Una sera che gironzolava, come al solito, per i cortili del castello per fiutare qua o là della carne fresca, udì di dentro a una camera a terreno il piccolo Giorno che piangeva perché la mamma lo voleva far frustare per una cattiveria da lui commessa, e udì pure la piccola Aurora che implorava perdono per il fratello. L’orca riconobbe la voce della principessa e dei bimbi, andò su tutte le furie per l’inganno patito, e ordinò la mattina appresso con quella voce spaventosa che tutti faceva tremare, che si portasse nel bel mezzo del cortile una grande tinozza. Fece poi riempire questa di rospi, vipere, bisce e serpenti, perché la principessa e i bimbi vi fossero gettati, non che mastro Simone, sua moglie e la serva. Aveva dato ordine di menarli tutti con le mani legate dietro la schiena.

Erano già sul posto, e i carnefici si preparavano a gettarli nella tinozza, quando la principessa domandò in grazia che almeno le facessero sfogare il suo cordoglio; e l’orca, per malvagia che fosse, consentì. “Ahimè! ahimè!” proruppe la povera principessa; “debbo dunque morire così giovane? È vero che da molto sono al mondo; ma ho dormito cent’anni, e non è giusto che questi contino. Che dirai tu, che farai, povero principe, quando tornando qua non ti vedrai venire incontro per abbracciarti né il piccolo Giorno così grazioso né la piccola Aurora cosi carina, quando io stessa non vi sarò più? Se io piango, per te piango; tu ci vendicherai forse, ahimè! su te stesso. Sì, miserabili, che obbedite ad un’orca, il re vi farà tutti morire a fuoco lento.”

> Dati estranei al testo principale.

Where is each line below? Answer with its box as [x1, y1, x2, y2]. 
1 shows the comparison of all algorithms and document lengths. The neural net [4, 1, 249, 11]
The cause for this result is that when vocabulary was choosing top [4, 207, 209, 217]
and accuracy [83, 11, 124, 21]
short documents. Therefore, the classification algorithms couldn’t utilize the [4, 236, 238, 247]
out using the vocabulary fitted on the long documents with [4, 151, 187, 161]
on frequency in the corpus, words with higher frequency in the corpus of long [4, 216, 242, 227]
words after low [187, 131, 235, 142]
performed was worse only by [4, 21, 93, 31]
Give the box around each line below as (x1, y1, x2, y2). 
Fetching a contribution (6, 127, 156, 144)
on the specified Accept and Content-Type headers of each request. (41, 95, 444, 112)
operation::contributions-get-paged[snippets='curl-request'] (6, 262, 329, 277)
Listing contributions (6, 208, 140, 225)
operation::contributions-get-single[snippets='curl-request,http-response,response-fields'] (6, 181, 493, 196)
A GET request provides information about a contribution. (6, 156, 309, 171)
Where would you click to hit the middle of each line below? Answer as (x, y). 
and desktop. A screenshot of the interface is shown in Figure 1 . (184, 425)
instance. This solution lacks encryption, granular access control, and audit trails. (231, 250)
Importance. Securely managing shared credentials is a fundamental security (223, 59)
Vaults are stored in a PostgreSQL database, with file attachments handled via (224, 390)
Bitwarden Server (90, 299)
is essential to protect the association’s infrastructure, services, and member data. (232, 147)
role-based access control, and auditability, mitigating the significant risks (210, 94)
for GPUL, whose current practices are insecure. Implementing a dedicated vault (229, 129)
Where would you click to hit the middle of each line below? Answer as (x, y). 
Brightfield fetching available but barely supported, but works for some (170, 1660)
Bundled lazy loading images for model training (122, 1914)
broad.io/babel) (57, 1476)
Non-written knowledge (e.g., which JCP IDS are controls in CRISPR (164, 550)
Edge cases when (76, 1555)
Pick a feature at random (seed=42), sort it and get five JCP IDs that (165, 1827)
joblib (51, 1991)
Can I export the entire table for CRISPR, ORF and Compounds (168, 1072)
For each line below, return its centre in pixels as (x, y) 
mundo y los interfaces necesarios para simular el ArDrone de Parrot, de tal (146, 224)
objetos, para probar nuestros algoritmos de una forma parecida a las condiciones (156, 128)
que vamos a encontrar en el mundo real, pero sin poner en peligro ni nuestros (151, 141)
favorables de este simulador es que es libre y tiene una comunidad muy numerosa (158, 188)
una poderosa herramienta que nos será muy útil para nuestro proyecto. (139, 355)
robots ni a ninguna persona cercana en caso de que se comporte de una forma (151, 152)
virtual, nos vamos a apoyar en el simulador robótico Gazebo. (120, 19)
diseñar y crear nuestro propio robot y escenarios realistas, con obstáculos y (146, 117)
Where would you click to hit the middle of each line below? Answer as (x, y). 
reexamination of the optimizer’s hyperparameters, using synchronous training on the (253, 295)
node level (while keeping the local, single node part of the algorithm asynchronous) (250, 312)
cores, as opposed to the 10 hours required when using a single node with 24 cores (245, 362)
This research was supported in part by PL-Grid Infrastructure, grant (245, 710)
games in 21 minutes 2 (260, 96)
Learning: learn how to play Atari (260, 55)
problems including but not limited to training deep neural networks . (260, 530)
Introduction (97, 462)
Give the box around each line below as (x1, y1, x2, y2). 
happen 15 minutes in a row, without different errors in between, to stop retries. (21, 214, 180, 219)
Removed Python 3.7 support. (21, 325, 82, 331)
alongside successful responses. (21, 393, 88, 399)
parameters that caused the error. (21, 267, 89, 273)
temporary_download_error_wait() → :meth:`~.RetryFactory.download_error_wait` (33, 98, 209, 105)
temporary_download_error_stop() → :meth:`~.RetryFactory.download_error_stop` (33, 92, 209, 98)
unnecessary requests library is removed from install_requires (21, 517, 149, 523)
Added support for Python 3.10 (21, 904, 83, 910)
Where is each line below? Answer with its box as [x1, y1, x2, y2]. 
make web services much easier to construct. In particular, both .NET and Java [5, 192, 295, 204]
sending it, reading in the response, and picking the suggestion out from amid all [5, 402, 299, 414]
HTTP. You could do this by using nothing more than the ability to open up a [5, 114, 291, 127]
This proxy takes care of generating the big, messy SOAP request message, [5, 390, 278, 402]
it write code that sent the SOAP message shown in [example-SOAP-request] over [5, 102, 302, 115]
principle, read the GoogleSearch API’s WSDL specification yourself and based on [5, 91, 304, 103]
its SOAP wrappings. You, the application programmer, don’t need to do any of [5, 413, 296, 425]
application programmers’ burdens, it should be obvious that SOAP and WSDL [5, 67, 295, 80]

L’orca, udite queste parole che erano assai più di uno sfogo di cordoglio, urlò invasa dalla rabbia: “Obbedite, carnefici, e si getti all’istante nella tinozza questa ciarliera.” Subito si accostarono i carnefici alla principessa e l’afferrarono per la sottana; ma in quel punto stesso, il re, che non era così presto aspettato, entrò a cavallo nella corte. Aveva viaggiato con i rilievi di posta, e domandò stupito che cosa significava quell’orrendo spettacolo. Nessuno aveva coraggio di dirglielo, quando l’orca, arrabbiata di vedere quel che vedeva, si gettò da sé a capofitto nella tinozza, e fu in un attimo divorata dalle sozze bestie che vi aveva fatto mettere. Il re ne fu dispiacente; ma subito se ne consolò con la bella moglie e i figlioletti.

 

Morale

 

È cosa assai naturale aspettare un po’ di tempo per avere uno sposo ricco, valoroso, amabile e buono; ma aspettarlo cent’anni, dormendo sempre, non c’è donna oggi che se la senta.

La favola accenna anche a questo che spesso i dolci vincoli dell’amore non son meno dolci perché differiti, e che ad aspettare non ci si rimette nulla.

Ma le donne aspirano con tanto ardore alle nozze, ch’io non ho forza né coraggio di predicar loro questa morale.